There I was in the height of the buffeting snow laden winds, stumbling while contemplating pissing myself instead of exposing my already freezing, snow saturated arse AGAIN to the winds. Oh how I wished I’d had a storm shelter instead of a bivi bag to shield myself. But in my dithering I became desperate and in a flash of shame I shouted at Mike who can’t hear me for the wind, “help me”, furiously, like why he can’t read my mind, “pull my feckin knickers down, quick, before I piss myself”, my hands were in mitts and I was so shattered by self-pity and exhaustion, the trio of knickers, leggings and waterproofs were just too complicated 😊 You can imagine the scene, its the middle of the night, Mike all flustered trying to pull the knickers down of some cowering lass in the middle of a random path a few miles outside the home of Wallace and Gromit. Then the gust of wind comes, knocking me into the river of sleety mud, splattered head to toe in mud and shite, I crack my knee, and my leg cramps for the 100th time. Then comes the tantrum which is followed by the realisation that this is so ridiculous it will be absolutely hilarious when told in the warmth of the pub.
It was time to Woman up!
And so, we eventually made it, but in a way I didn’t cause the person who set off wasn’t the one who walked over the finish line.
This one, cracked open to a whole new radical interpretation of what’s Possible
Steph and Mike, were joint 6th overall and Steph was the only and hence 1st lady to finish in a time of 41 hours 52 minutes and took 5 hrs 39 mins of the existing ladies record.
Sarah Fuller an amazing mother who has finished the full 270 odd mile Spine said that you need to know, your why.

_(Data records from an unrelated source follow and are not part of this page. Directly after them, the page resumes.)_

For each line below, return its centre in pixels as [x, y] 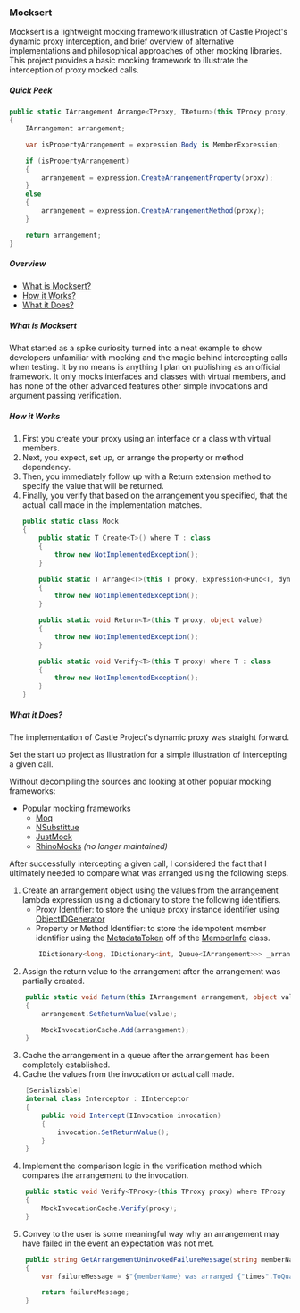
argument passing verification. [66, 396]
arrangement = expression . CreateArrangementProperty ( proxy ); [158, 177]
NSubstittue [57, 828]
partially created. [53, 981]
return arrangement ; [63, 235]
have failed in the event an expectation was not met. [118, 1243]
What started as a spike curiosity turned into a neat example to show [135, 348]
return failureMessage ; [85, 1292]
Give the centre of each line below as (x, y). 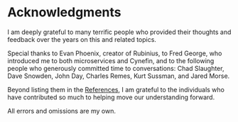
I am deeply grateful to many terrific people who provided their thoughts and (119, 32)
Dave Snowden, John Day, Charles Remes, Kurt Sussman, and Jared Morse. (119, 76)
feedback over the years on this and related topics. (82, 39)
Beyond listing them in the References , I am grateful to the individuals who (116, 89)
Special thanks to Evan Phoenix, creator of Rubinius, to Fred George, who (115, 53)
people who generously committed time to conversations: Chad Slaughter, (116, 68)
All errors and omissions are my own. (61, 111)
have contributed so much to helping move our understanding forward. (111, 97)
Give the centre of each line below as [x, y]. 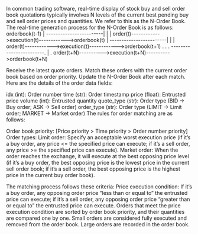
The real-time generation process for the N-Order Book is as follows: [90, 27]
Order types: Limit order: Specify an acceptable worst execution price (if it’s [98, 137]
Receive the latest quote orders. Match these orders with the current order [97, 70]
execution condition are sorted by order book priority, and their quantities [95, 212]
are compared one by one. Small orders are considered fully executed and [97, 218]
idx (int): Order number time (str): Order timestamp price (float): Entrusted [96, 94]
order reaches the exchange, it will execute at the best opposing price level [98, 156]
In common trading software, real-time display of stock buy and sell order [96, 9]
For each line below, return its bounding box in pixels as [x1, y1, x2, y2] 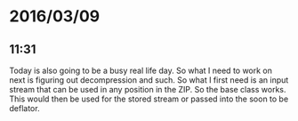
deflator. [9, 103, 40, 113]
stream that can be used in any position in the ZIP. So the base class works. [9, 85, 286, 94]
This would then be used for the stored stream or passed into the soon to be [9, 93, 289, 104]
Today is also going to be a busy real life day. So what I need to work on [9, 65, 273, 76]
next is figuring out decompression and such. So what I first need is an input [9, 75, 289, 85]
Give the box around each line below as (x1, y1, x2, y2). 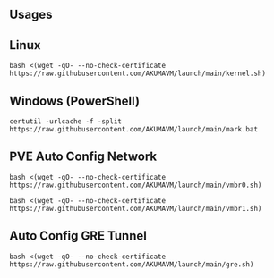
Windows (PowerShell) (9, 93, 141, 108)
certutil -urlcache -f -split (9, 117, 123, 126)
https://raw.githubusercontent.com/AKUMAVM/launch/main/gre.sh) (9, 259, 254, 269)
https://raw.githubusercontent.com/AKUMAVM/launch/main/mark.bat (9, 125, 258, 134)
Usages (9, 7, 53, 22)
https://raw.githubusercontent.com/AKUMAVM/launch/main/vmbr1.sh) (9, 204, 262, 213)
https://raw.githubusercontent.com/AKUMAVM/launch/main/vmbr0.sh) (9, 181, 262, 190)
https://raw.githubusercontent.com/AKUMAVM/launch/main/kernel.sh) (9, 69, 267, 79)
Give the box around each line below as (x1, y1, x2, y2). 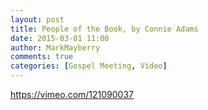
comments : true (10, 52, 74, 62)
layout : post (10, 14, 65, 25)
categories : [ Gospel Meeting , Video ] (10, 61, 168, 71)
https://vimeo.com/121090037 (10, 89, 135, 100)
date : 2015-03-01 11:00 (10, 33, 110, 43)
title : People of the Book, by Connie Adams (10, 24, 199, 34)
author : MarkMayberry (10, 42, 101, 53)
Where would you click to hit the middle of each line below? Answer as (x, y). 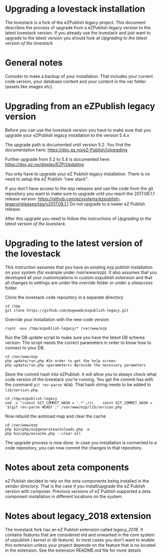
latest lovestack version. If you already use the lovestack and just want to (78, 33)
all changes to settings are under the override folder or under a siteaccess (79, 283)
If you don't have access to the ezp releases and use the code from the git (79, 188)
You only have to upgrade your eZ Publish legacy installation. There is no (78, 174)
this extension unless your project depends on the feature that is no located (80, 545)
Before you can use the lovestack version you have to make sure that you (78, 130)
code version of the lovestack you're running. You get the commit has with (79, 379)
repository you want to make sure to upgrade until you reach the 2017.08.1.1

As in the deepest darkest parts of your misery you might need it to hand.
Mine is: to prove to women that if I can do it, you bloody well can! But it would not have been the same without all the support, belief and encouragement I got from so many incredible friends, many impressive women athletes. Women need to receive those 3 things as much as the boys do because we know scientifically they really make a significant difference to participation and performance.
Thank you so frickin much to those who’ve changed my life.
I also did this in aid of two charities, the Cave Rescue Organisation for which I am an underground controller and the mental health charity, Mind Yourself, because we should!
Feet firmly back on the floor
Delighted ;-) pulling my gritty oversuit over achy limbs. Prepped for the 'beloved' de-rig.
A caving friend asked me, so is it the hardest thing you’ve ever done, how does it compare to your expedition caving? Well, there were glimpses at the end when it felt immense but it’s hard to compare the two. I’m no-where near as experienced a fell runner as an expedition caver, but what is for sure, it was as almost hard as some of some of the more challenging caving trips I’ve done or the time I had to self-rescue from deep within Pozu del Xitu with a few broken bones. But what is defiantly different, is after the climax of the ‘race’ aka when you exit the cave, you re-emerge into solitude, in my Ario context 1,800m up a harsh, pathless mountainside where you’ve to continue to survive and then prep yourself a few days later for another epic, totally uncelebrated detackling of the cave. That’s the difference and that’s what humbles me.